[Listed records Boundary: Start]
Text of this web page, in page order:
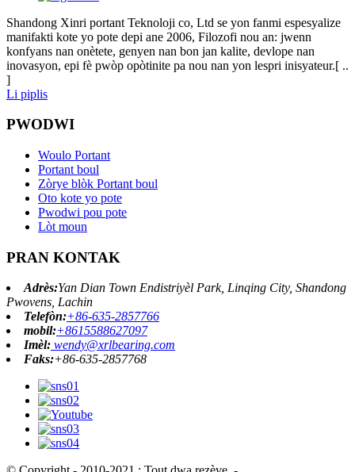
Shandong Xinri portant Teknoloji co, Ltd se yon fanmi espesyalize
manifakti kote yo pote depi ane 2006, Filozofi nou an: jwenn
konfyans nan onètete, genyen nan bon jan kalite, devlope nan
inovasyon, epi fè pwòp opòtinite pa nou nan yon lespri inisyateur.[ ..
]
Li piplis
PWODWI
Woulo Portant
Portant boul
Zòrye blòk Portant boul
Oto kote yo pote
Pwodwi pou pote
Lòt moun
PRAN KONTAK
Adrès:Yan Dian Town Endistriyèl Park, Linqing City, Shandong
Pwovens, Lachin
Telefòn:+86-635-2857766
mobil:+8615588627097
Imèl: wendy@xrlbearing.com
Faks:+86-635-2857768
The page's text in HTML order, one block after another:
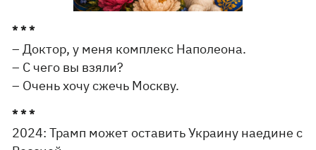
* * *
– Доктор, у меня комплекс Наполеона.
– С чего вы взяли?
– Очень хочу сжечь Москву.
* * *
2024: Трамп может оставить Украину наедине с
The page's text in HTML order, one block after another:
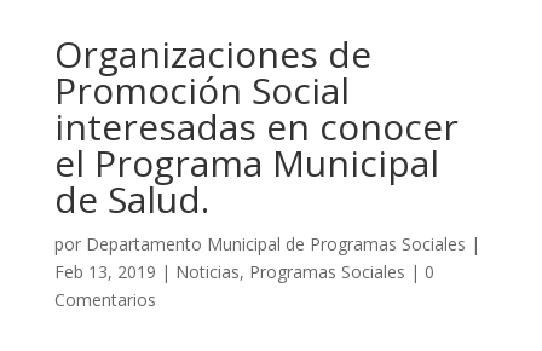
Organizaciones de
Promoción Social
interesadas en conocer
el Programa Municipal
de Salud.
por Departamento Municipal de Programas Sociales |
Feb 13, 2019 | Noticias, Programas Sociales | 0
Comentarios
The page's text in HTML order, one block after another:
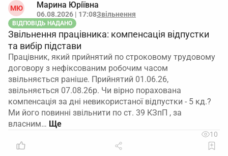
МЮ Марина Юріївна
06.08.2026 | 17:08Звільнення
ВІДПОВІДЬ НАДАНО
Звільнення працівника: компенсація відпустки
та вибір підстави
Працівник, який прийнятий по строковому трудовому
договору з нефіксованим робочим часом
звільняється раніше. Прийнятий 01.06.26,
звільняється 07.08.26р. Чи вірно порахована
компенсація за дні невикористаної відпустки - 5 кд.?
Ми його повинні звільнити по ст. 39 КЗпП , за
власним…
10
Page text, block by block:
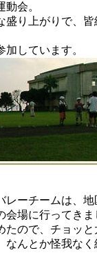
会。
り上がりで、皆
しています。
ーチームは、
場に行ってきま
ので、チョッ
んとか怪我なく
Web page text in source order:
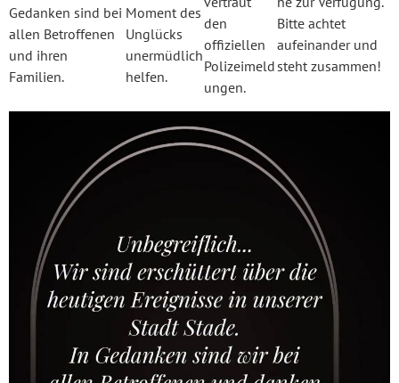
Gedanken sind bei
allen Betroffenen
und ihren
Familien.
Moment des
Unglücks
unermüdlich
helfen.
den
offiziellen
Polizeimeld
ungen.
Bitte achtet
aufeinander und
steht zusammen!
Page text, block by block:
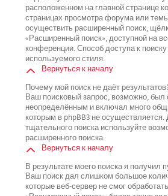
расположенном на главной странице
страницах просмотра форума или
осуществить расширенный поиск,
«Расширенный поиск», доступной на
конференции. Способ доступа к
используемого стиля.
Вернуться к началу
Почему мой поиск не даёт
Ваш поисковый запрос, возможно,
неопределённым и включал много
которым в phpBB3 не
тщательного поиска используйте
расширенного поиска.
Вернуться к началу
В результате моего поиска я получил
Ваш поиск дал слишком большое
которые веб-сервер не смог
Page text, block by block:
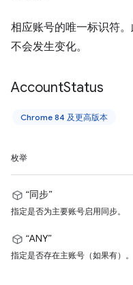
相应账号的唯一标识符
不会发生变化。
AccountStatus
Chrome 84 及更高版本
枚举
“同步”
指定是否为主要账号启用同步。
“ANY”
指定是否存在主账号（如果有）。
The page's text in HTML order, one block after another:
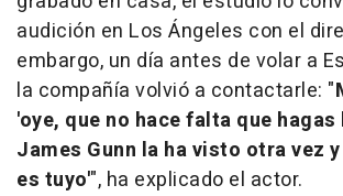
audición en Los Ángeles con el
embargo, un día antes de volar a
la compañía volvió a contactarle: "
'oye, que no hace falta que hagas
James Gunn la ha visto otra vez
es tuyo'", ha explicado el actor.
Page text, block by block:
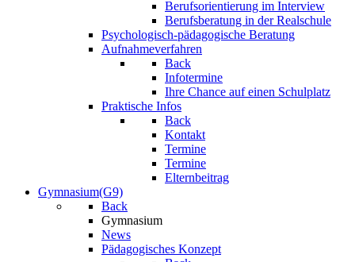
Berufsorientierung im Interview
Berufsberatung in der Realschule
Psychologisch-pädagogische Beratung
Aufnahmeverfahren
Back
Infotermine
Ihre Chance auf einen Schulplatz
Praktische Infos
Back
Kontakt
Termine
Termine
Elternbeitrag
Gymnasium(G9)
Back
Gymnasium
News
Pädagogisches Konzept
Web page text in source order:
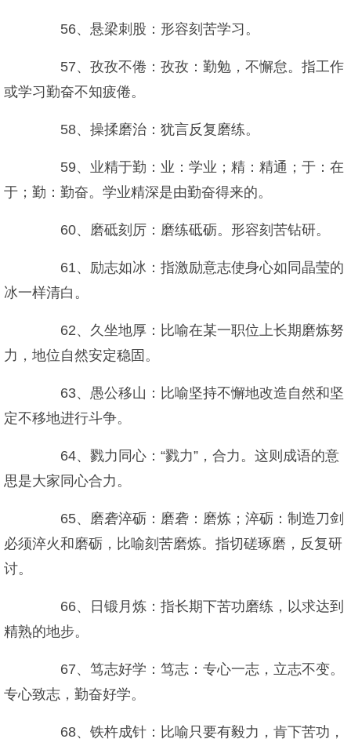
56、悬梁刺股：形容刻苦学习。
57、孜孜不倦：孜孜：勤勉，不懈怠。指工作
或学习勤奋不知疲倦。
58、操揉磨治：犹言反复磨练。
59、业精于勤：业：学业；精：精通；于：在
于；勤：勤奋。学业精深是由勤奋得来的。
60、磨砥刻厉：磨练砥砺。形容刻苦钻研。
61、励志如冰：指激励意志使身心如同晶莹的
冰一样清白。
62、久坐地厚：比喻在某一职位上长期磨炼努
力，地位自然安定稳固。
63、愚公移山：比喻坚持不懈地改造自然和坚
定不移地进行斗争。
64、戮力同心：“戮力”，合力。这则成语的意
思是大家同心合力。
65、磨砻淬砺：磨砻：磨炼；淬砺：制造刀剑
必须淬火和磨砺，比喻刻苦磨炼。指切磋琢磨，反复研
讨。
66、日锻月炼：指长期下苦功磨练，以求达到
精熟的地步。
67、笃志好学：笃志：专心一志，立志不变。
专心致志，勤奋好学。
68、铁杵成针：比喻只要有毅力，肯下苦功，
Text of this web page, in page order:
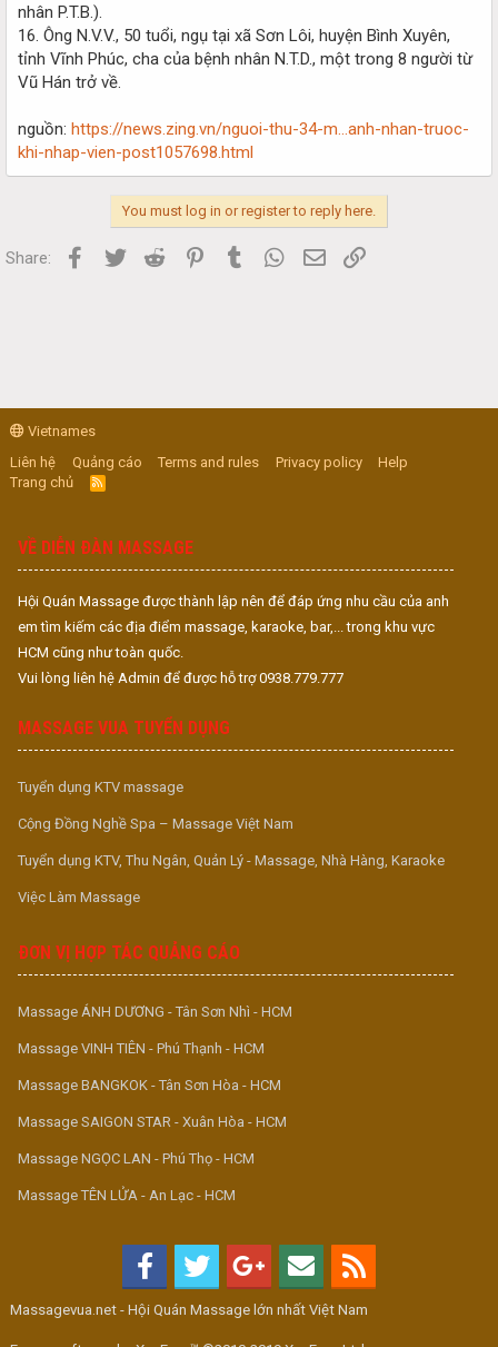
nhân P.T.B.).
16. Ông N.V.V., 50 tuổi, ngụ tại xã Sơn Lôi, huyện Bình Xuyên,
tỉnh Vĩnh Phúc, cha của bệnh nhân N.T.D., một trong 8 người từ
Vũ Hán trở về.
nguồn: https://news.zing.vn/nguoi-thu-34-m...anh-nhan-truoc-
khi-nhap-vien-post1057698.html
You must log in or register to reply here.
Share: Facebook
Twitter Reddit PinterestTumblr WhatsApp
Email
Vietnames
Liên hệ
Quảng cáo Terms and rules Privacy policy
Help
Trang chủ
R
S
VỀ DIỄN ĐÀN MASSAGE
Hội Quán Massage được thành lập nên để đáp ứng nhu cầu của anh
em tìm kiếm các địa điểm massage, karaoke, bar,... trong khu vực
HCM cũng như toàn quốc.
Vui lòng liên hệ Admin để được hỗ trợ 0938.779.777
MASSAGE VUA TUYỂN DỤNG
Tuyển dụng KTV massage
Cộng Đồng Nghề Spa – Massage Việt Nam
Tuyển dụng KTV, Thu Ngân, Quản Lý - Massage, Nhà Hàng, Karaoke
Việc Làm Massage
ĐƠN VỊ HỢP TÁC QUẢNG CÁO
Massage ÁNH DƯƠNG - Tân Sơn Nhì - HCM
Massage VINH TIÊN - Phú Thạnh - HCM
Massage BANGKOK - Tân Sơn Hòa - HCM
Massage SAIGON STAR - Xuân Hòa - HCM
Massage NGỌC LAN - Phú Thọ - HCM
Massage TÊN LỬA - An Lạc - HCM
Massagevua.net - Hội Quán Massage lớn nhất Việt Nam
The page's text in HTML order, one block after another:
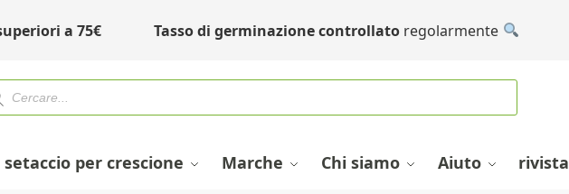
a 75€ Tasso di germinazione controllato regolarmente
setaccio per crescione Marche Chi siamo Aiuto rivista
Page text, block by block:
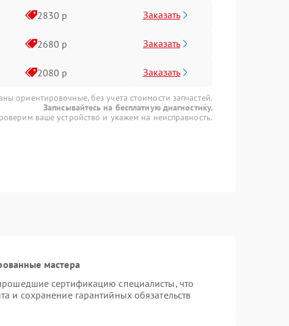
2830 р Заказать
2680 р Заказать
2080 р Заказать
ориентировочные, без учета стоимости запчастей.
Записывайтесь на бесплатную диагностику.
ваше устройство и укажем на неисправность.
мастера
сертификацию специалисты, что
и сохранение гарантийных обязательств
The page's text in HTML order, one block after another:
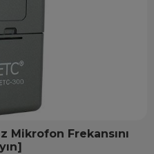
Mikrofon Frekansını
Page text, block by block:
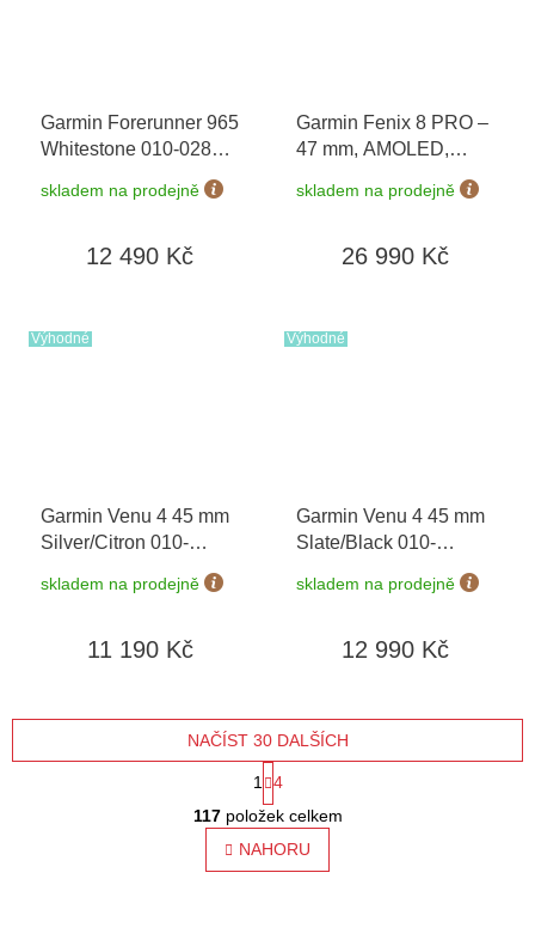
Garmin Forerunner 965
Whitestone 010-02809-
+ možnost výměny
do 90 dní
skladem na prodejně
12 490 Kč
Garmin Fenix 8 PRO –
47 mm, AMOLED,
grey/Chestnut 010-
řemínek + Topo Czech
hodnotě 1290,-
skladem na prodejně
26 990 Kč
Výhodné
Garmin Venu 4 45 mm
Silver/Citron 010-
skladem na prodejně
11 190 Kč
Výhodné
Garmin Venu 4 45 mm
Slate/Black 010-
03014-03 + náhradní
řemínek
skladem na prodejně
12 990 Kč
O
v
l
á
NAČÍST 30 DALŠÍCH
S
t
r
1
4
117položek celkem
NAHORU
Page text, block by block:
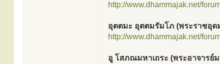
http://www.dhammajak.net/
อุตตมะ อุตตมรัมโภ (พระราชอุด
http://www.dhammajak.net/
อู โสภณมหาเถระ (พระอาจารย์
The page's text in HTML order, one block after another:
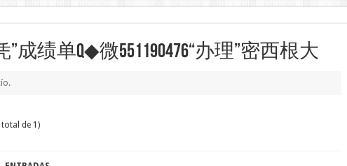
成绩单Q◆微551190476“办理”密西根大
de 1)
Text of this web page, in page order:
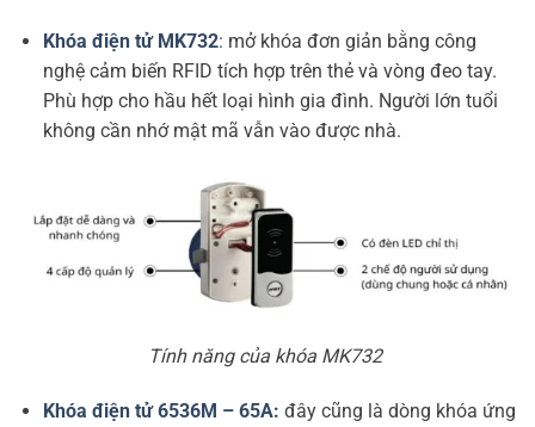
Khóa điện tử MK732: mở khóa đơn giản bằng công
nghệ cảm biến RFID tích hợp trên thẻ và vòng đeo tay.
Phù hợp cho hầu hết loại hình gia đình. Người lớn tuổi
không cần nhớ mật mã vẫn vào được nhà.
Tính năng của khóa MK732
Khóa điện tử 6536M – 65A: đây cũng là dòng khóa ứng
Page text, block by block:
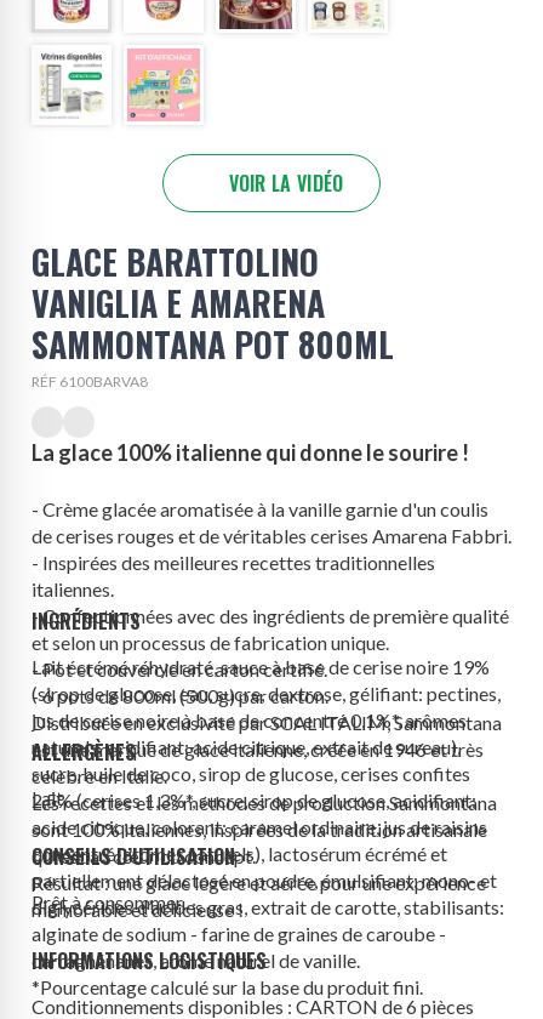
VOIR LA VIDÉO
GLACE BARATTOLINO
VANIGLIA E AMARENA
SAMMONTANA POT 800ML
RÉF 6100BARVA8
La glace 100% italienne qui donne le sourire !
- Crème glacée aromatisée à la vanille garnie d'un coulis
de cerises rouges et de véritables cerises Amarena Fabbri.
- Inspirées des meilleures recettes traditionnelles
italiennes.
- Confectionnées avec des ingrédients de première qualité
et selon un processus de fabrication unique.
- Pot et couvercle en carton certifié.
- 6 pots de 800ml (500g) par carton.
Distribuée en exclusivité par SCAL ITALIM, Sammontana
est une marque de glace italienne, créée en 1946 et très
célèbre en Italie.
Les recettes et les méthodes de production Sammontana
sont 100% italiennes, inspirées de la tradition artisanale
qui est au cœur du concept.
Résultat : une glace légère et aérée pour une expérience
mémorable et délicieuse !
INGRÉDIENTS
Laitécrémé réhydraté, sauce à base de cerise noire 19%
(sirop de glucose, eau, sucre, dextrose, gélifiant: pectines,
jus de cerise noire à base de concentré 0,1%*, arômes
naturels, acidifiant: acide citrique, extrait de sureau),
sucre, huile de coco, sirop de glucose, cerises confites
2,5% (cerises 1,3%*, sucre, sirop de glucose, acidifiant:
acide citrique, colorant: caramel ordinaire, jus de raisins
concentré, arômes naturels), lactosérumécrémé et
partiellement délactosé en poudre, émulsifiant: mono- et
diglycérides d’acides gras, extrait de carotte, stabilisants:
alginate de sodium - farine de graines de caroube -
carraghénanes, arôme naturel de vanille.
*Pourcentage calculé sur la base du produit fini.
ALLERGÈNES
Lait
CONSEILS D’UTILISATION
Prêt à consommer.
INFORMATIONS LOGISTIQUES
Conditionnements disponibles : CARTON de 6 pièces
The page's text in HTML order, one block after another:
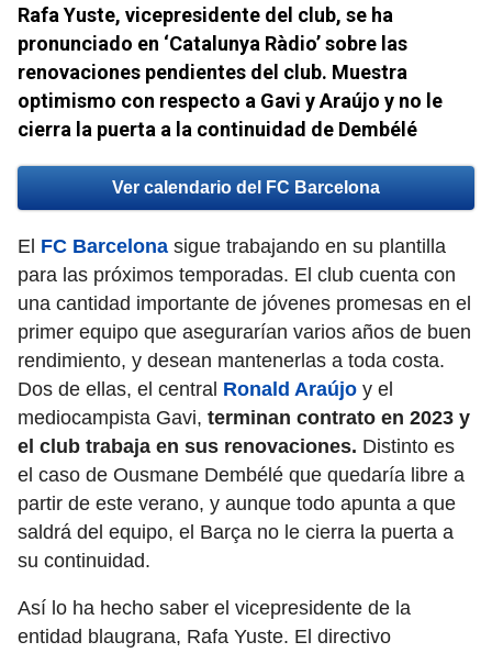
Rafa Yuste, vicepresidente del club, se ha
pronunciado en ‘Catalunya Ràdio’ sobre las
renovaciones pendientes del club. Muestra
optimismo con respecto a Gavi y Araújo y no le
cierra la puerta a la continuidad de Dembélé
Ver calendario del FC Barcelona
El FC Barcelona sigue trabajando en su plantilla
para las próximos temporadas. El club cuenta con
una cantidad importante de jóvenes promesas en el
primer equipo que asegurarían varios años de buen
rendimiento, y desean mantenerlas a toda costa.
Dos de ellas, el central Ronald Araújo y el
mediocampista Gavi, terminan contrato en 2023 y
el club trabaja en sus renovaciones. Distinto es
el caso de Ousmane Dembélé que quedaría libre a
partir de este verano, y aunque todo apunta a que
saldrá del equipo, el Barça no le cierra la puerta a
su continuidad.
Así lo ha hecho saber el vicepresidente de la
entidad blaugrana, Rafa Yuste. El directivo
[Listed records Boundary: End]
Task statement
Scan the records above for the string "Заказать", then copy each line where it turns up.

Completed task
2830 р Заказать
2680 р Заказать
2080 р Заказать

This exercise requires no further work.